WHAT IS THE NEW INFORMATION?
After the delegate’s decision, the Applicant’s representative provided new material to the Authority. The provision of that material engaged s. 473DD as to whether the Authority ought to consider that new information.
At the time he provided the material, the Applicant’s representative submitted that it either did not have the character of “new information” or that the Authority ought to consider it as “exceptional circumstances” applied under s. 473DD(a). As noted, by the time the matter was before me, the Applicant accepted that the material had the character of “new information.”
The relevant “new information” was:
(a)an undated second statutory declaration of the Applicant provided under cover of a letter of his representative, the Asylum Seeker Resource Centre (ASRC), dated 4 July 2017 which set out the Applicant’s personal purported “involvement” in the LTTE in addition to his family’s involvement in the LTTE (Statutory Declaration); and
(b)a letter from the Applicant’s counsellor which provided an explanation that the reason that the Applicant had not earlier provided this information of his personal involvement in the LTTE was because he was “concerned that information provided to the DIBP may somehow become known to the Sri Lankan authorities” (Counsellor’s Letter).

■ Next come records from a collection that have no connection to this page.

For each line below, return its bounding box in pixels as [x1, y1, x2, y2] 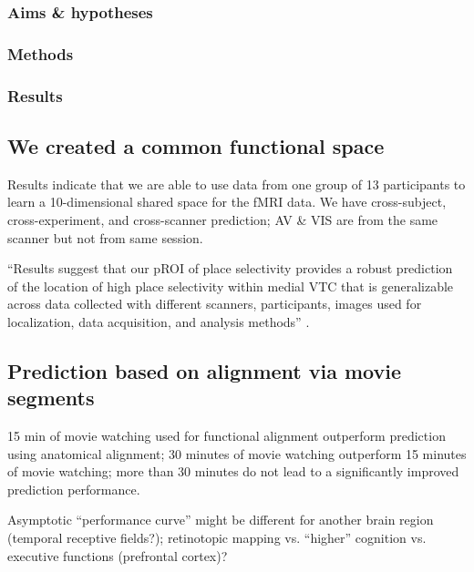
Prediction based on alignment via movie [7, 356, 402, 384]
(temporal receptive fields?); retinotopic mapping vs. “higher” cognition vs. [7, 528, 427, 547]
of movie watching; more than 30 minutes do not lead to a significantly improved [7, 462, 459, 481]
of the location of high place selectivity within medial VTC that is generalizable [7, 276, 454, 295]
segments [7, 383, 95, 412]
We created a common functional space [7, 131, 385, 159]
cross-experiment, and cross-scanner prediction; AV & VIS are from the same [7, 209, 438, 229]
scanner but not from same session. [7, 228, 203, 247]

The Applicant did not press his claim that there was a jurisdictional error as to how the Authority treated other “new information,” namely an ABC Report titled “ASIO rulings keep refugees in detention” and a photograph showing “scarring from bullet wounds” (Reasons, [15]). As a result, issues as to the ABC Report and the photograph may largely be put to one side.
The Statutory Declaration set out information as to the Applicant’s purported personal involvement with the LTTE. The Authority found that the Statutory Declaration was “new information” because the Applicant had only provided information to the delegate as to involvement of other family members with the LTTE, not his own personal involvement.

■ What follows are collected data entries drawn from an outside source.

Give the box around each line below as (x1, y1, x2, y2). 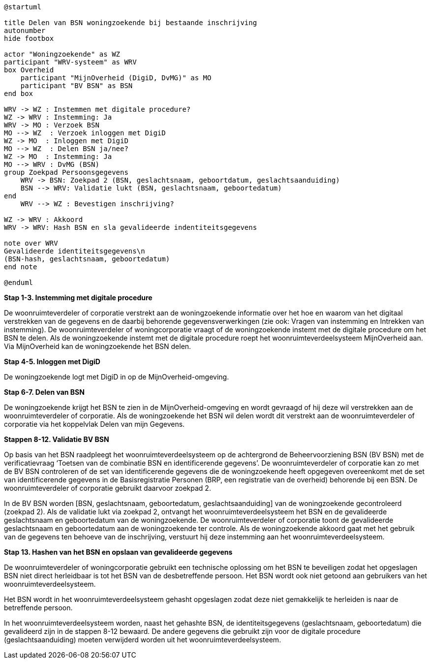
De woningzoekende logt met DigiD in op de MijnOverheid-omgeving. (4, 373, 229, 381)
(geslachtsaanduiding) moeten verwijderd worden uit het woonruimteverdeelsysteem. (4, 635, 281, 644)
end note (4, 263, 37, 271)
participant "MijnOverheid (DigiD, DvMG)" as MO (20, 74, 212, 82)
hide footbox (4, 34, 54, 42)
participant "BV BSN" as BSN (20, 82, 133, 90)
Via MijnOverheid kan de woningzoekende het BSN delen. (4, 342, 191, 350)
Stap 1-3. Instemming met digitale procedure (4, 293, 153, 302)
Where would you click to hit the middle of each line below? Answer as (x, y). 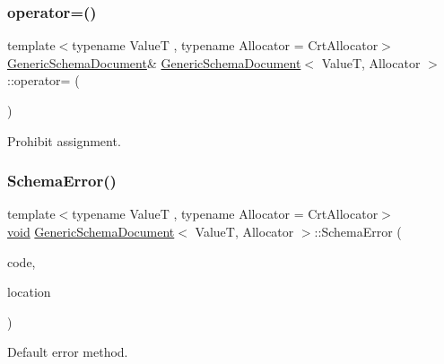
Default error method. (68, 352)
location (29, 292)
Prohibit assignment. (64, 140)
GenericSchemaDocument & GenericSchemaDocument (154, 62)
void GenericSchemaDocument (91, 231)

The Authority noted that the Counsellor’s Letter post-dated the delegate’s decision and referred to counselling sessions which commenced after the date of the delegate’s decision. The Authority set out at [7]:
I am satisfied that the letter itself could not have been provided to the delegate before the decision was made.
The statutory declaration
One factual issue in the Applicant’s visa application was how the Applicant sustained certain bodily injuries to his arm and other parts of his body. Before the delegate, the Applicant, on several occasions, had maintained that he had suffered injuries in an explosion when he was at a friend’s or family member’s house.
In his arrival entry interview the Applicant had said that he had left Sri Lanka for the following reasons:
In 1997, I was at a friend’s house when a shell hit the house, and I got wounded in my arm and shelled in my ear.

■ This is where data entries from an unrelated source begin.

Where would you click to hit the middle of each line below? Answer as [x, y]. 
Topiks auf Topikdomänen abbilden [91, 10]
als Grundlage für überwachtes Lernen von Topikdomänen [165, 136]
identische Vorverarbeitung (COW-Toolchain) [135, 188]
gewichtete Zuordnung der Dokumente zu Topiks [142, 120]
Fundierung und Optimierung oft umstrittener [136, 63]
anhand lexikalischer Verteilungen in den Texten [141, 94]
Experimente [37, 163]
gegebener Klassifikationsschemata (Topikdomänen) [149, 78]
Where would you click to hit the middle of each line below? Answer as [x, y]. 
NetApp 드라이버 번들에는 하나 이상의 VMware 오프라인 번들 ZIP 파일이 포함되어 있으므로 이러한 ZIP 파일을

In his first statutory declaration before the delegate (not being the “new information” in the Statutory Declaration with which I am directly concerned), the Applicant said that he was bombed at his “aunty’s house” and “I was seriously injured on my arm, hand, I had a head injury and some shrapnel went in my ear.”
The delegate duly found that the applicant had suffered bodily injuries as he then alleged as follows:
Bombing in 1997
In 1997 the applicant was at his aunt’s house with several other relatives during a battle between the Sri Lankan army and the LTTE. During this battle the house that the applicant was in was bombed. The applicant received injury to his arm, hand and head.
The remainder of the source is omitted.